* Record excerpts *
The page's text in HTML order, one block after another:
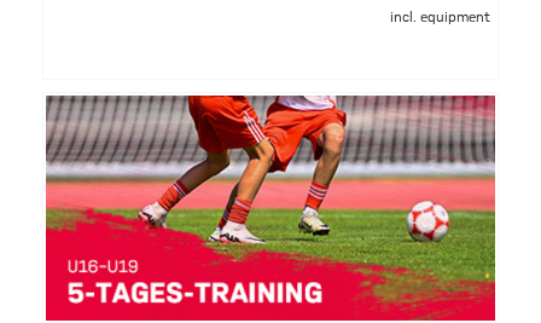
incl. equipment
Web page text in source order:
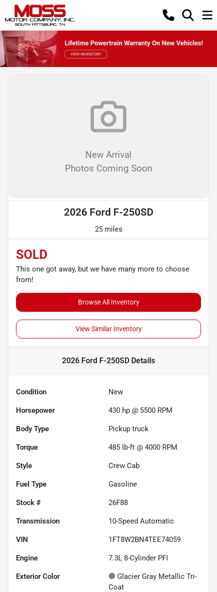
New Arrival
Photos Coming Soon
2026 Ford F-250SD
25 miles
SOLD
This one got away, but we have many more to choose
from!
Browse All Inventory
View Similar Inventory
2026 Ford F-250SD Details
Condition New
Horsepower 430 hp @ 5500 RPM
Body Type Pickup truck
Torque 485 lb-ft @ 4000 RPM
Style Crew Cab
Fuel Type Gasoline
Stock # 26F88
Transmission 10-Speed Automatic
VIN 1FT8W2BN4TEE74059
Engine 7.3L 8-Cylinder PFI
Exterior Color
Glacier Gray Metallic Tri-
Coat
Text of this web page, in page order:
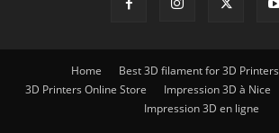
Home Best 3D filament for 3D Printers
3D Printers Online Store
Impression 3D à Nice
Impression 3D en ligne
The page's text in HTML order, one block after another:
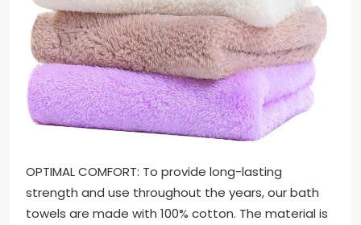
OPTIMAL COMFORT: To provide long-lasting
strength and use throughout the years, our bath
towels are made with 100% cotton. The material is

* Task goal *
Return the entries exactly as given. Do not include pictures.

* Response area *
The page's text in HTML order, one block after another:
incl. equipment
Web page text in source order:
New Arrival
Photos Coming Soon
2026 Ford F-250SD
25 miles
SOLD
This one got away, but we have many more to choose
from!
Browse All Inventory
View Similar Inventory
2026 Ford F-250SD Details
Condition New
Horsepower 430 hp @ 5500 RPM
Body Type Pickup truck
Torque 485 lb-ft @ 4000 RPM
Style Crew Cab
Fuel Type Gasoline
Stock # 26F88
Transmission 10-Speed Automatic
VIN 1FT8W2BN4TEE74059
Engine 7.3L 8-Cylinder PFI
Exterior Color
Glacier Gray Metallic Tri-
Coat
Text of this web page, in page order:
Home Best 3D filament for 3D Printers
3D Printers Online Store
Impression 3D à Nice
Impression 3D en ligne
The page's text in HTML order, one block after another:
OPTIMAL COMFORT: To provide long-lasting
strength and use throughout the years, our bath
towels are made with 100% cotton. The material is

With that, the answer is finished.